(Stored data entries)
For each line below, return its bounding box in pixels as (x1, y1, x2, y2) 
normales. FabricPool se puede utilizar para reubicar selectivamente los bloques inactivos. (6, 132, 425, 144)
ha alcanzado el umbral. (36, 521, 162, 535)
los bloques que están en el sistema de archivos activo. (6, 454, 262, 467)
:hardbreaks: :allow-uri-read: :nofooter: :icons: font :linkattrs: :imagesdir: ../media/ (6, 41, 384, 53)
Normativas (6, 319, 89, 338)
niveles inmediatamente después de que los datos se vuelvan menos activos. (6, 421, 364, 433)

---

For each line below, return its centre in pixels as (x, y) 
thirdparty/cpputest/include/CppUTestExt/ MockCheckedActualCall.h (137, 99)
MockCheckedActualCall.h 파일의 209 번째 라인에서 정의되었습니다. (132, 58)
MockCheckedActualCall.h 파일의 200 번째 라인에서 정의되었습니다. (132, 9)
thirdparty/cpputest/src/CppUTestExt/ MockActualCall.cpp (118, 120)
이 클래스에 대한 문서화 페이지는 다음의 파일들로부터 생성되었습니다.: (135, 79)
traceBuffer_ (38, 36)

> _WHAT THE TASK REQUIRES_
Starting at the line that has "For each line below, return its bounding" and ending at the line that has "ha alcanzado el umbral. (36, 521, 162, 535)", please write out the lines above exactly, leaving out all others.

> _TASK SOLUTION_
For each line below, return its bounding box in pixels as (x1, y1, x2, y2) 
normales. FabricPool se puede utilizar para reubicar selectivamente los bloques inactivos. (6, 132, 425, 144)
ha alcanzado el umbral. (36, 521, 162, 535)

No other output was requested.